Il lavoro a maglia cadde a terra, tintinnante.

-loro. E presto verrai anche tu.- le rispose Hope.

Phoebe la scosse, terrorizzata. Non aveva idea di chi fossero loro ma sentiva che c'era qualcosa di sbagliato in tutto ciò.

-tu non andrai da nessuna parte, e nemmeno io. Fuori è stranamente buio pesto, le scorte di cibo le abbiamo, io e te rimaniamo qui!-

-no mamma..-cominciò la ragazza -..devo andare con loro.-

Loro.

-NO HOPE!- le tirò uno schiaffo, piangendo per il terrore e la disperazione di sentire sua figlia dire certe cose. La ragazza trasalì, e parve tornare in se. Guardò la madre con estremo spavento, e pianse a dirotto. Le due donne si strinsero una nelle braccia dell'altra.

-...noi rimarremo qui...- mormorò Phoebe.

3.48 am, 12 AGOSTO 1952.

Phoebe si alzò come suo solito nel cuore della notte, e scese al pian terreno, per prendersi un bicchiere di latte fresco. Aveva caldo e aveva molta sete.

Appena scese sul giro di scale che conduceva in salotto, un refolo l'aria fresca le solleticò le caviglie.

Scese fino al divano, guardinga.
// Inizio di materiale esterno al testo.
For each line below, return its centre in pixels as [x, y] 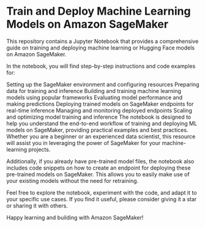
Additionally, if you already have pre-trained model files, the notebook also [100, 161]
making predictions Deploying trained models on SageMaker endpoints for [100, 104]
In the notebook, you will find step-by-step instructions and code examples [101, 66]
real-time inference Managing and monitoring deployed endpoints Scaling [99, 110]
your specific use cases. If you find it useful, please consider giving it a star [102, 199]
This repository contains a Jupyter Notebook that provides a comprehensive [102, 41]
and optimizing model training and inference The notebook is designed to [99, 117]
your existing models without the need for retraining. [73, 180]
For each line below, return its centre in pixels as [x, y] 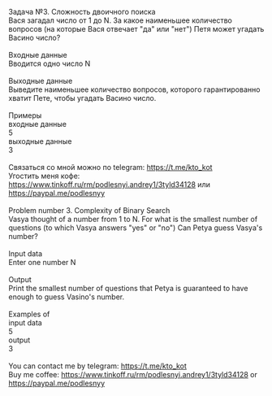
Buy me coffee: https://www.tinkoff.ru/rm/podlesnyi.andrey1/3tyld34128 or [133, 374]
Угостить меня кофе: [44, 176]
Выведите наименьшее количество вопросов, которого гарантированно [134, 89]
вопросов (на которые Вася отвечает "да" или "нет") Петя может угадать [136, 29]
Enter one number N [42, 262]
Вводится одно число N [50, 63]
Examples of [29, 314]
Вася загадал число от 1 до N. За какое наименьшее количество [121, 20]
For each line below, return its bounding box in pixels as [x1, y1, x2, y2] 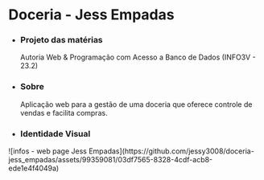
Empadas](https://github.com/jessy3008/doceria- [88, 146, 255, 156]
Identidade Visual [19, 128, 91, 139]
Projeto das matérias [19, 35, 103, 46]
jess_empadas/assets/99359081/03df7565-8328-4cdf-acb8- [8, 155, 213, 165]
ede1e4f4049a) [8, 163, 60, 174]
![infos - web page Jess [8, 146, 87, 156]
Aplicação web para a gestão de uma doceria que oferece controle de [19, 99, 253, 109]
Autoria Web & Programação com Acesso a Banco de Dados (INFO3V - [19, 52, 256, 62]
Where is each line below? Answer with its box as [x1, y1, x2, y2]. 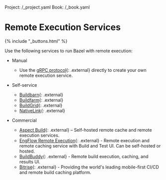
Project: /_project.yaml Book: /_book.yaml [4, 4, 90, 10]
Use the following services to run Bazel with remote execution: [4, 47, 133, 54]
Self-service [11, 82, 38, 88]
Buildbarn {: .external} [19, 92, 64, 98]
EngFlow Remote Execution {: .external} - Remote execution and [19, 137, 150, 144]
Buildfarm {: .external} [19, 97, 64, 103]
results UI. [19, 159, 41, 165]
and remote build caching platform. [19, 169, 91, 175]
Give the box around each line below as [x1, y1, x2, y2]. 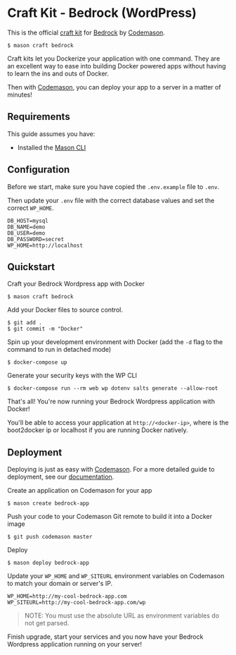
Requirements [7, 111, 70, 123]
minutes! [7, 90, 33, 99]
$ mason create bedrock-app [7, 500, 90, 507]
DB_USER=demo [7, 229, 46, 237]
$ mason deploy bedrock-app [7, 559, 90, 567]
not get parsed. [24, 619, 70, 628]
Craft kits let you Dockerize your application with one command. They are [7, 54, 221, 63]
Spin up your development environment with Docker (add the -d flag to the [7, 338, 223, 346]
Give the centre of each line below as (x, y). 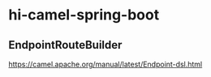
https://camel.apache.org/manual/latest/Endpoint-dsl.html (105, 64)
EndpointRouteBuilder (65, 45)
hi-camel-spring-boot (84, 15)
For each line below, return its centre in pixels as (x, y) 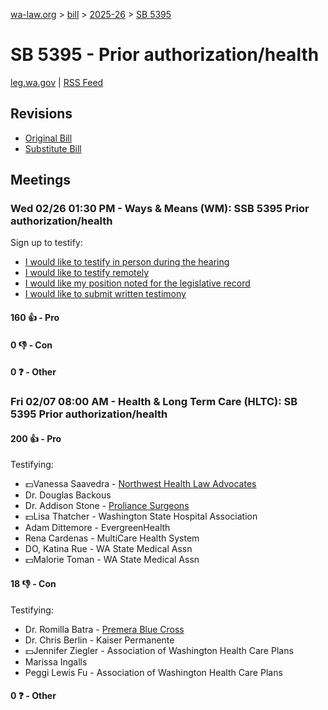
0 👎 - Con (31, 345)
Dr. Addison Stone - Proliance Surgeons (107, 506)
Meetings (41, 180)
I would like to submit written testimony (105, 294)
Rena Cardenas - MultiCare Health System (112, 538)
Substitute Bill (53, 148)
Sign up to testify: (46, 243)
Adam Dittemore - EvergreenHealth (97, 528)
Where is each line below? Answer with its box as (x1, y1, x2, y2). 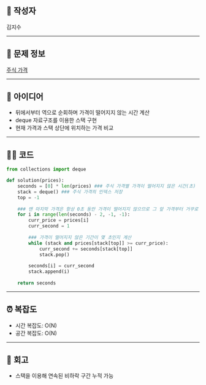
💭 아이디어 (6, 91, 44, 102)
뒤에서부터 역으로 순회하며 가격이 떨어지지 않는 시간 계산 (15, 109, 150, 116)
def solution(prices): (6, 177, 64, 184)
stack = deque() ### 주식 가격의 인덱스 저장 (17, 189, 123, 195)
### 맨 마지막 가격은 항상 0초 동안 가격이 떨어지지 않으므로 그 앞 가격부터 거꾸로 (17, 206, 199, 212)
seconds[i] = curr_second (28, 263, 95, 269)
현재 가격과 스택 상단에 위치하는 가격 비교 (15, 124, 114, 132)
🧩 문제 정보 (6, 48, 46, 59)
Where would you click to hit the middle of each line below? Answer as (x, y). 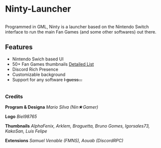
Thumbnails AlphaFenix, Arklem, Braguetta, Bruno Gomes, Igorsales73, (78, 126)
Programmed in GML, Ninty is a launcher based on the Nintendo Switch (77, 27)
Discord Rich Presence (35, 69)
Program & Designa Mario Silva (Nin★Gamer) (52, 107)
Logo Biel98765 (21, 117)
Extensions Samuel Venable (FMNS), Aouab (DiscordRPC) (64, 141)
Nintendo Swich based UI (38, 59)
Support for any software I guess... (47, 79)
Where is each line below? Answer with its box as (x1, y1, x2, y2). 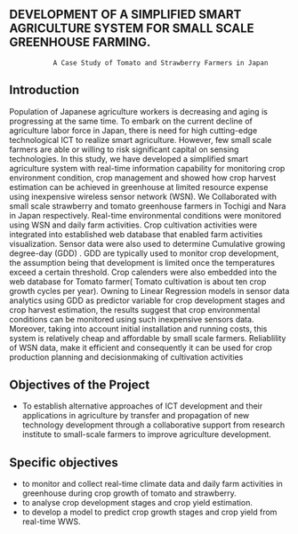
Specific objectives (9, 455, 118, 470)
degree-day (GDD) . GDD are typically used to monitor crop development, (9, 248, 279, 259)
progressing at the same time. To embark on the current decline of (9, 116, 254, 126)
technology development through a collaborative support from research (21, 419, 286, 430)
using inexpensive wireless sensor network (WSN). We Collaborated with (9, 191, 278, 202)
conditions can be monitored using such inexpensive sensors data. (9, 314, 254, 324)
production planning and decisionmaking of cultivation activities (9, 351, 244, 363)
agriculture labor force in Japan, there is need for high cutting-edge (9, 124, 258, 136)
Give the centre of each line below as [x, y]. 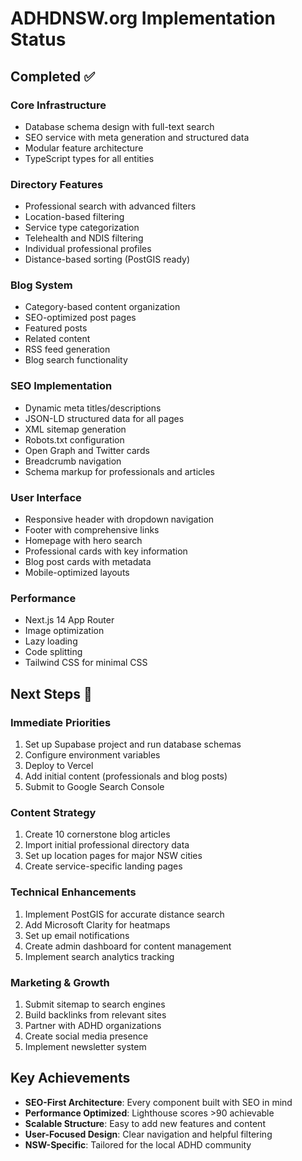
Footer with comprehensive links [92, 530]
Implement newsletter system [85, 1046]
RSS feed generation [67, 349]
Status [38, 39]
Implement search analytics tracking [99, 956]
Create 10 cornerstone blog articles [97, 834]
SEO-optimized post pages [80, 318]
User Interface [46, 497]
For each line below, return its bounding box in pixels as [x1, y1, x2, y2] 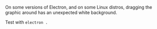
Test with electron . [5, 19, 48, 25]
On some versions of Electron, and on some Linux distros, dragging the [5, 4, 152, 10]
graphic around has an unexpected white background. [5, 9, 117, 15]
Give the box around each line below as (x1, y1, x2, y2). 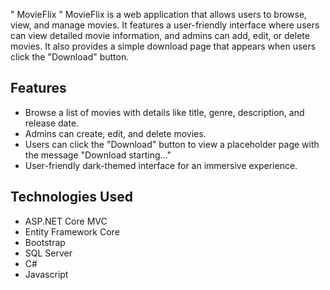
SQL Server (24, 247, 73, 259)
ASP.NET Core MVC (24, 215, 108, 227)
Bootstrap (24, 236, 66, 248)
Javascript (24, 268, 69, 280)
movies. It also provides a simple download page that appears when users (10, 40, 317, 52)
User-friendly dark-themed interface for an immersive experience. (24, 159, 298, 171)
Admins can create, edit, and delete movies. (24, 127, 207, 139)
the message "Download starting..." (24, 149, 172, 161)
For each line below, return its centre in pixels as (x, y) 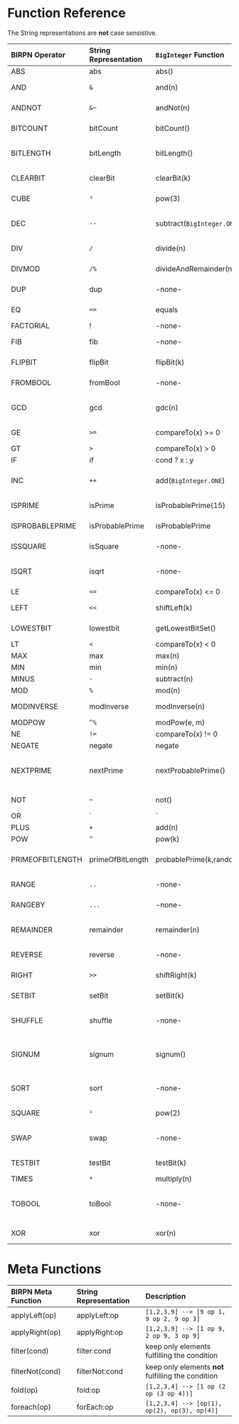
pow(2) (168, 1113)
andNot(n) (173, 107)
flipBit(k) (170, 362)
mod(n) (168, 690)
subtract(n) (174, 679)
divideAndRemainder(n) (195, 268)
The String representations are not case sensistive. (83, 33)
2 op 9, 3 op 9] (173, 1335)
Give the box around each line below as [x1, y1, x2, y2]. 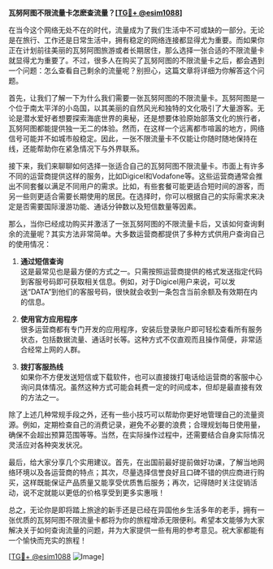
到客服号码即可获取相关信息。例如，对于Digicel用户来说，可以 [19, 277, 229, 287]
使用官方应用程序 [19, 314, 78, 324]
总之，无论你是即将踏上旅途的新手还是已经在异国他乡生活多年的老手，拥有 [8, 505, 258, 515]
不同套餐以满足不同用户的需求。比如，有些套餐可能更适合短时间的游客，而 [15, 182, 265, 191]
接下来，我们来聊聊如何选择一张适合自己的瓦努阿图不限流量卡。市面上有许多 [8, 162, 265, 170]
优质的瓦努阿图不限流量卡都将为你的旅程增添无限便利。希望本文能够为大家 [15, 515, 265, 524]
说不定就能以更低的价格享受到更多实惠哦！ [22, 488, 165, 498]
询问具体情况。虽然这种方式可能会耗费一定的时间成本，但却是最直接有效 [19, 382, 262, 392]
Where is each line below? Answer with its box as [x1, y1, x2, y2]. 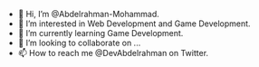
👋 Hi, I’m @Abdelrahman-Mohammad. [17, 9, 160, 19]
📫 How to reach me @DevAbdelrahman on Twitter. [17, 48, 209, 58]
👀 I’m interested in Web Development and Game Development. [17, 18, 251, 29]
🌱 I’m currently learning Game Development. [17, 28, 184, 38]
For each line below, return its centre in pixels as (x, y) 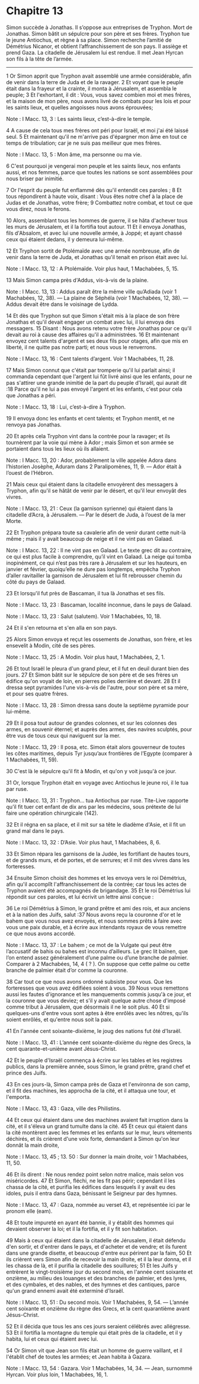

Temeva che qualcuno si fosse intrufolato in casa loro. Brandì l'ombrello che aveva poggiato sul bracciolo qualche giorno prima, quando ancora c'era luce e quando era stata sorpresa da un temporale estivo mentre tornava a casa.

Si trovò davanti quello che non si sarebbe mai aspettata. La porta d'ingresso principale completamente spalancata sul buio innaturale che imperversava ad Ashley.

Le vennero in mente le parole di sua figlia.

devo andare con loro, devo unirmi a loro.

Corse di nuovo su per le scale, e spalancò di botto la porta della camera di sua figlia.

Hope non c'era più.

Hope era andata con loro.

Un gemito di dolore si levò alto in Ashley e Phoebe capì che non era solo sua figlia ad essersi unita a loro.